What did the blonde say when she found a dead bird on the sidewalk? "Aww, look at the poor dead bird!"

why was the guy stranded on an island? because his boat crashed.

Whats the difference between a pizza and a Jew? One is a tasty Italian food the other is a respected member of society

What's red and bad for your teeth? A brick.

Who's Italian and plays with a peach? Mario

Did you hear about the blind carpenter who picked up his hammer and saw? Did you hear about the deaf shepherd who gathered his flock and heard (herd)? If you don't understand these, use your dictionary and look up the words "blind," "deaf," "saw," "heard" and "herd." http://gpsphone-tracker.com/

Why did the baby cross the road? Because it was stapled to the chicken

What did the girl say to the mute? "Why are you so quiet?" How did the mute respond? He flipped her off.

How did the monkey fall out of the tree? because it died. how did the second monkey fall out of the tree? because it was stapled to the other monkey.

what's white and sticky? mayonnaise.

What has two legs, but cant walk? Steven Hawking

When life gives you lemons, thank life for its generosity.

What do you do if you see an alien landing? This depends entirely on the circumstances under which the landing takes place. It also depends on the observed nature of the alien,but given the high unlikelihood of this occurrence, one may be safe in the knowledge that he or she will never have to deal with such a mental state of stress.

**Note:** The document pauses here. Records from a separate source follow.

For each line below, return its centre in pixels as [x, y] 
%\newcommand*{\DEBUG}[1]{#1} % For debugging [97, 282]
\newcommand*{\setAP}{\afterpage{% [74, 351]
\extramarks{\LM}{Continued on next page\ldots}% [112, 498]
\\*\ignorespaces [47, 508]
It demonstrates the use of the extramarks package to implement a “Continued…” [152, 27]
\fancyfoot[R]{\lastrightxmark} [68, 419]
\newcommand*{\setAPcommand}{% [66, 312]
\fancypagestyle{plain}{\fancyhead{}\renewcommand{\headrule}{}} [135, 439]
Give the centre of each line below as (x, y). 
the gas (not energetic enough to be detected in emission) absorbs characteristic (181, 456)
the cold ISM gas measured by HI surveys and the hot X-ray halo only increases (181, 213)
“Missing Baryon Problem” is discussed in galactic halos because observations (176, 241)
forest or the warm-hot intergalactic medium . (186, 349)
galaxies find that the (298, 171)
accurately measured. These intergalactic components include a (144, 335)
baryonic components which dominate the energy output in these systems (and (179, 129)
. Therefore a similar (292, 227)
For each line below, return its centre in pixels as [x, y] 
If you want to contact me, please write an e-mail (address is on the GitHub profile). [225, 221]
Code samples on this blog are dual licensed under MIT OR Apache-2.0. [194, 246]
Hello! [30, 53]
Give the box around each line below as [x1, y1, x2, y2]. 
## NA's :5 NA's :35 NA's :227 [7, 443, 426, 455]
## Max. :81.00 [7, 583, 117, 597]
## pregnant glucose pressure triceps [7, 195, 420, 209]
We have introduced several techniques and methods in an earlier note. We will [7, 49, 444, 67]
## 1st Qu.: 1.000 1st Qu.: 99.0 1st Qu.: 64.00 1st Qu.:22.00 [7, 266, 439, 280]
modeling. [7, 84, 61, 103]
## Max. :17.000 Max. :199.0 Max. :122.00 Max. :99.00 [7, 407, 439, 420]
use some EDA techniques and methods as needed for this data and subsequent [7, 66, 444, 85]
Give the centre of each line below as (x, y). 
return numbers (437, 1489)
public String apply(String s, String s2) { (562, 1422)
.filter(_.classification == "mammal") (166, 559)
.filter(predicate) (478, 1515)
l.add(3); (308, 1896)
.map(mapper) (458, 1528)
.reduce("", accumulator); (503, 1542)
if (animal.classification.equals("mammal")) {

Justin Bieber is so gay he dates girls

Man: Are you tired Woman: No why? Man: You have bags under your eyes and you just yawned a minute ago

Why did the chicken cross the road? It didn't, most chickens are held on farms, but those that do roam free are afraid of automobiles so therefore they wouldn't go near a road at all. But if the chicken was located in a deserted town there would be no traffic, so then it would be able to cross freely over any road there and not get injured or mortally wounded.

How many women does it take to replace a light bulb? Please advise. Thanks, Holly

whats black white and read all over a zebra bleeding to death because a zombie just attacked it and then it attackeed the zombie

How do you get 2000 people to go to heaven? Blow up a school.

What did one pile of dirt say to the other pile of dirt?? You're dirty

Blake wilkeys hair style

Anti Joke

What are Antijokes? Anti Jokes (or Anti Humor) is a type of comedy in which the uses is set up to expect a typical joke setup however the joke ends with such anticlimax that it becomes funny in its own right. The lack of punchline is the punchline.

Our Updated iOS App!

We've just released huge update to the iOS app! Now, access all your favorite text and photo sites like Anti-Joke, DIYLOL! A few things didn't make the original cut (like comments) but they'll be back soon. Best of all, the app is now FREE! Get it here.

The Anti Joke Book


NEW ANTI-JOKE BOOK!  Now that we've resolved the printing issues with our publisher, check out the BRAND SPANKING NEW Anti-Joke Book!

MOAR??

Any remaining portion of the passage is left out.